Basically the way this looked to me is that Columbus is a very nice well-done tool to look at individual plates and analyze them using some cell classification written in their own tool that depends on pipeline pilot.

They depend on OMERO to keep track of their data. Metadata on images is stored in xml files that are also tracked by OMERO. Since metadata is not kept in a db, they do not support filtering and searches on that, so this is a definite big weakness.

Concering large batch analysis of many plates the presenter gave me the impression that they have not considered that use case yet and do not intend to do so in the near future.

Posted in Updates. No Comments »

SyBIT Tech Day

Today we had a very productive day in Bern. This was the first instance of a ‘tech day‘ where we discussed about very technical aspects of our work. The CISD team has presented in-depth details about how to interact with openBIS, Tomek Pylak even held a hands-on session to code against the public API. It was very informative and gave everyone a much better insight how to set up and use the system.

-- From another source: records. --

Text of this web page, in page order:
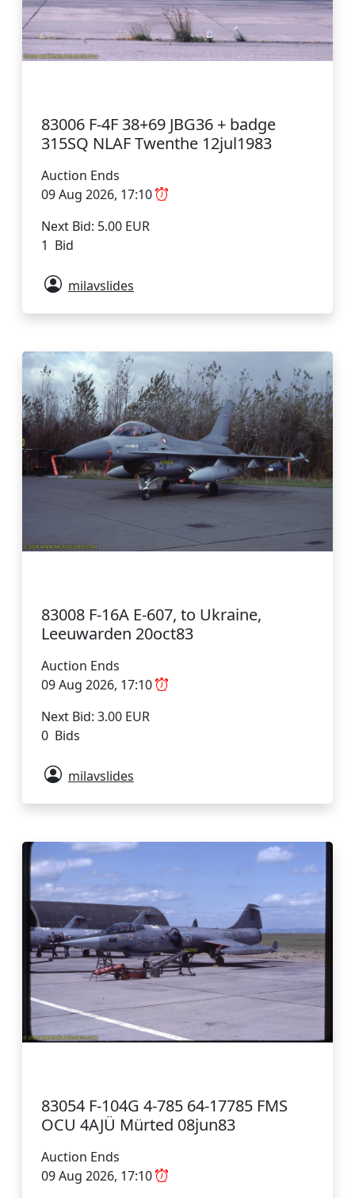
83006 F-4F 38+69 JBG36 + badge
315SQ NLAF Twenthe 12jul1983
Auction Ends
09 Aug 2026, 17:10
Next Bid: 5.00 EUR
1 Bid
milavslides
83008 F-16A E-607, to Ukraine,
Leeuwarden 20oct83
Auction Ends
09 Aug 2026, 17:10
Next Bid: 3.00 EUR
0 Bids
milavslides
83054 F-104G 4-785 64-17785 FMS
OCU 4AJÜ Mürted 08jun83
Auction Ends
09 Aug 2026, 17:10

In the afternoon we had a very engaged discussion about the usage of workflows in our context. The Biozentrum team has shown their concept for automating screening analysis in the iBRAIN2 project, and Jacques Rougemont has given very detailed insights about the work they do at the BBCF and VitalIT for deep sequencing.

Posted in Updates. No Comments »

Meeting with the SIB Education Board

Ela and I also had a meeting with members of the SIB education board, Marc Robinson-Rechavi, Patricia Palagi and Frederique Lisacek. They have shown us what the SIB has organized until now. They have several pages where the education activities in Bioinformatics in all of Switzerland are easily accessible:

There are basically three levels of courses: the regular Masters classes (per semester), PhD courses (semester or summerschools) and courses for further education which can be just a couple of days or a week.

The agreement was that for Bioinformatics we (SyBIT and SystemsX.ch in general) simply attach ourselves to these pages, ie. if we plan courses we will advertise them here or if someone asks for courses we direct them there as well. We are going to actively suggest to our partners to do the same.

We will keep close contact to exchange information about education needs, and I offered our help to disseminate information about these pages in Zurich and Basel, or also prepare and create courses should some need arise that we could address.

Posted in Updates. No Comments »

SyBIT Presentation, Lausanne

Today I had a presentation in Lausanne for Sebastian Maerkl’s group (DynamiX project). It was the same kind of presentation as in Bern earlier the same week, describing what SyBIT is about and what we are doing. Jacques Rougemont was also there and most of his group, as well as Ela.

Sebastian gave us a tour of his lab after the talk and explained how their data acquisition and analysis works. They have a very similar data management challenge as the screening community, producing large numbers of images and videos that need to be analyzed using image analysis methods. They have their own cluster in the laboratory for the analysis. We will look at possibilities to help them with the metadata management in a followup meeting next week.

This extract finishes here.